-- ACTIVITY --
What is the number of lines in the records below holding the string "file"? Reply with it and nothing else.

-- SOURCE MATERIAL --
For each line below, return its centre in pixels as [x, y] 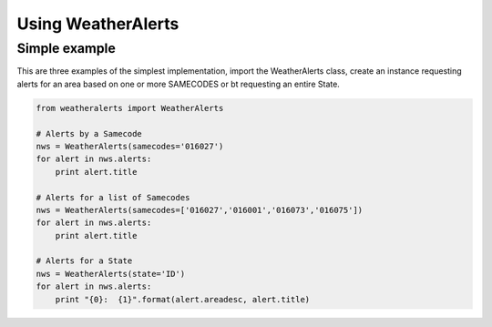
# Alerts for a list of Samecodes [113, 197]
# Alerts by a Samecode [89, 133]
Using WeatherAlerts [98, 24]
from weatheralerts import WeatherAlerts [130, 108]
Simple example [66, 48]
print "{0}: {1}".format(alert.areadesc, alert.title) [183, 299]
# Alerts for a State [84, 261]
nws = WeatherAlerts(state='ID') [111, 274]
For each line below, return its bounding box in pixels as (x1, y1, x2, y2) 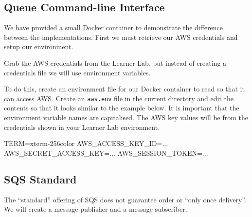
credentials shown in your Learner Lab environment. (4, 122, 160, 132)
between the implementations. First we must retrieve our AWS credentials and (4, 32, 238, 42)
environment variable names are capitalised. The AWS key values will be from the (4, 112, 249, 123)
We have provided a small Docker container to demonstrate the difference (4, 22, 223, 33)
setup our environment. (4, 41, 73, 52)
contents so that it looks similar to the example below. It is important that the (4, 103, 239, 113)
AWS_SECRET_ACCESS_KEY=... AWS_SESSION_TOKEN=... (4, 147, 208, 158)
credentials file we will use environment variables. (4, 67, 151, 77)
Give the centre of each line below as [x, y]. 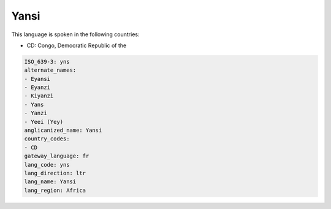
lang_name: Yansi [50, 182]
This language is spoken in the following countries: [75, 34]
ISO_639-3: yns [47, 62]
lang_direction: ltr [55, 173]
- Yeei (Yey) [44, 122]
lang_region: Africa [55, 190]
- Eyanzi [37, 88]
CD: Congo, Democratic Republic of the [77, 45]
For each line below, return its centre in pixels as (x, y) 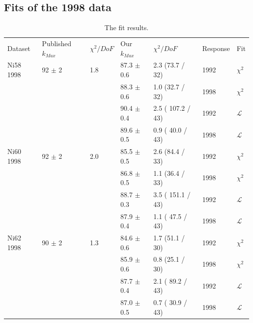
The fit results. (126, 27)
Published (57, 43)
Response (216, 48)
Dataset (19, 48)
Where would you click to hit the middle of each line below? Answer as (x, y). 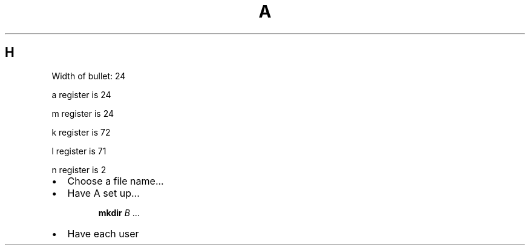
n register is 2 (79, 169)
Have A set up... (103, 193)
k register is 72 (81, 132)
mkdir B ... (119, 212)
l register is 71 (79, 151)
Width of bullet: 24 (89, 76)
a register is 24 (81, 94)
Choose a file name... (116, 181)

-- OUTPUT --
2